Depending on who you ask, Roppongi is either Tokyo's most sophisticated neighborhood or its seediest. Yet everyone can agree it's one of the city's most international. Each night, expats, emigres and immigrants wend their way through a landscape of restaurants, hostess bars, art galleries and nightclubs. Roppongi is a place of often garish contours and contrasts, its visible surface masking secrets at turns mundane and outlandish. There's a place here for anyone and everyone to while away the hours until dawn. And when it comes to craft beer bars, Roppongi does not run short.

The evening has barely begun when I slip out of the winter cold and into the warm, basement bar of Ant 'n Bee. Open since 2010, Ant 'n Bee has a longer history than most craft beer bars in Tokyo. It has two rooms: a small non-smoking space and a stately L-shaped bar that holds all of Ant 'n Bee's charm.
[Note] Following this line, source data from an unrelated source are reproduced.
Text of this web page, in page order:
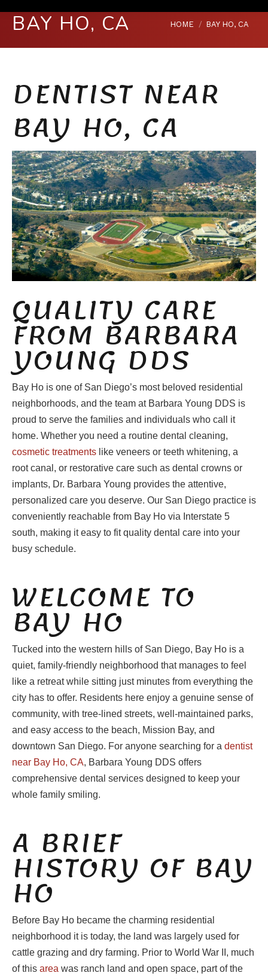
BAY HO, CA You are here:
HOME BAY HO, CA
DENTIST NEAR
BAY HO, CA
QUALITY CARE
FROM BARBARA
YOUNG DDS
Bay Ho is one of San Diego’s most beloved residential
neighborhoods, and the team at Barbara Young DDS is
proud to serve the families and individuals who call it
home. Whether you need a routine dental cleaning,
cosmetic treatments like veneers or teeth whitening, a
root canal, or restorative care such as dental crowns or
implants, Dr. Barbara Young provides the attentive,
personalized care you deserve. Our San Diego practice is
conveniently reachable from Bay Ho via Interstate 5
south, making it easy to fit quality dental care into your
busy schedule.
WELCOME TO
BAY HO
Tucked into the western hills of San Diego, Bay Ho is a
quiet, family-friendly neighborhood that manages to feel
like a retreat while sitting just minutes from everything the
city has to offer. Residents here enjoy a genuine sense of
community, with tree-lined streets, well-maintained parks,
and easy access to the beach, Mission Bay, and
downtown San Diego. For anyone searching for a dentist
near Bay Ho, CA, Barbara Young DDS offers
comprehensive dental services designed to keep your
whole family smiling.
A BRIEF
HISTORY OF BAY
HO
Before Bay Ho became the charming residential
neighborhood it is today, the land was largely used for
cattle grazing and dry farming. Prior to World War II, much
of this area was ranch land and open space, part of the
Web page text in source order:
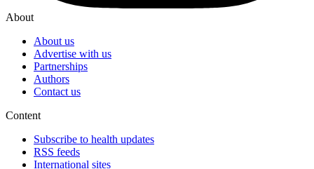
About
About us
Advertise with us
Partnerships
Authors
Contact us
Content
Subscribe to health updates
RSS feeds
International sites

The place is nearly empty when I arrive. An Ella Fitzgerald song plays quietly from unseen speakers. I take a seat at one end of the bar, sizing up the menu and the 20 taps of Japanese craft brews. I settle on a pint of Kyoto Brewing Co.'s Nettaiha no Arashi, a well-balanced IPA with bitter hops that are smoothed over by honey notes. It's the ideal tipple to wash down the bar's garlic toast (or any of its other tasty morsels).

Ant 'n Bee strikes a balance between classy and cozy, and has knowledgeable staff. It's the kind of bar I'd be happy to occupy for many idle hours — easily done since they're open until 6 a.m., seven days a week. But the slowly thickening haze of cigarette smoke in the main room soon drives me back out into the cold.